Start to finish, return the listing below exactly, pictures excluded.

┌──

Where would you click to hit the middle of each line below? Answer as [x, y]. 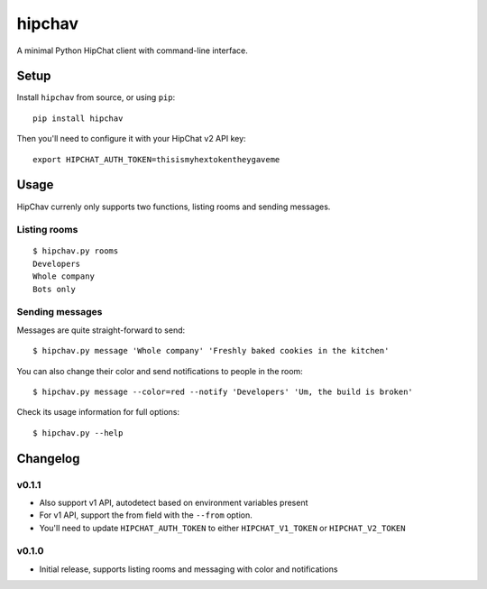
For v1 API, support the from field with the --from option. [146, 515]
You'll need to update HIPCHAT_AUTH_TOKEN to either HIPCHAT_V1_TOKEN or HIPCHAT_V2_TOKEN [222, 528]
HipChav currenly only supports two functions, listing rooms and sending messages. [174, 207]
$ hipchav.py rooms [76, 251]
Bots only [54, 289]
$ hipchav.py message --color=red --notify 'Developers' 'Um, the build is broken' [223, 391]
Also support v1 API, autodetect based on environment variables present [174, 502]
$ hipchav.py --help [78, 433]

└──

Output:
Where would you click to hit the middle of each line below? Answer as [x, y]. 
For v1 API, support the from field with the --from option. [146, 515]
You'll need to update HIPCHAT_AUTH_TOKEN to either HIPCHAT_V1_TOKEN or HIPCHAT_V2_TOKEN [222, 528]
HipChav currenly only supports two functions, listing rooms and sending messages. [174, 207]
$ hipchav.py rooms [76, 251]
Bots only [54, 289]
$ hipchav.py message --color=red --notify 'Developers' 'Um, the build is broken' [223, 391]
Also support v1 API, autodetect based on environment variables present [174, 502]
$ hipchav.py --help [78, 433]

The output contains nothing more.